Something like Apcera gets attention because it has fame behind it and they categorize themselves as a "PaaS," a well know category (on the other hand, "PaaS" is a very confusing term once you look at more closely!). They enter into the conversation with these two things and then can helpfully deflect to being "policy driven" (a "fabric"), which a difficult concept to understand.
Sidebar: do you remember when Microsoft and VMware were going on and on about "fabrics" about 3-4 years ago? There was even vFabric! I never really understood what they meant (from their slides, not having dug into it) and I suspect the market didn't either.
You use a good word below [in the email I'm responding to]: "orchestration." And taking on that servicing the blind man and his elephant mentality, that might be a good way to describe these new types of platforms and middleware: we orchestrate the execution of enterprise applications. The thing to do is to pretty much stop there and just go out with that message. Describe what the problem is, what "orchestration" means, and then slowly trickle in your actual technology and how you're different.
What's frustrating to me is the conversation around things like Mesosphere and CoreOS. Both seem cool, but there's very little talk about the business use of those technologies. Are we just talking about running "stateless" web and mobile apps (read: NOT enterprise software), or something else?

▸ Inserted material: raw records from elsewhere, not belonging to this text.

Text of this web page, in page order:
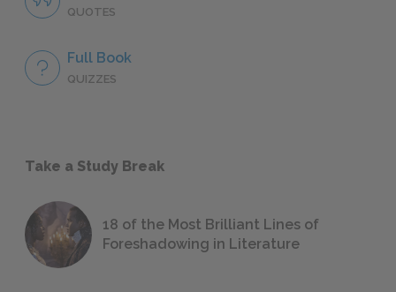
QUOTES
Full Book
QUIZZES
Take a Study Break
18 of the Most Brilliant Lines of
Foreshadowing in Literature

To go even more abstract, one of the problems I see in the developer world at the moment is that there's very little "business analyst" think: that role that used to sit between the customer and the developers that understood the processes and needs of business and could tell the developers what that meant for code.
I don't expect developers to map out business processes, but I think most platforms out there do. Developers need help understanding those processes. And once developers understand that their job (largely) is to write the code (or build the system) to automate and "computerize" those business processes, I think platforms slot in well. Instead, the developer world is so focused on consumer tech that the idea of a complex decision tree of events, workflows, etc. always seems foggy and foreign.
Thus, I think many "enterprise" platforms get a frustrating reception in the wilds of the web. If you remember the old Crossing the Chasm advice, the first thing you need to 5-10 good reference customers who can explain to their peers what the problem is and how it gets solved. Early on, selling the technology for the technology sake is difficult. This is also why so many "platforms" seemingly start as open source: they build up momentum and "reference customers" by giving themselves away for free for awhile.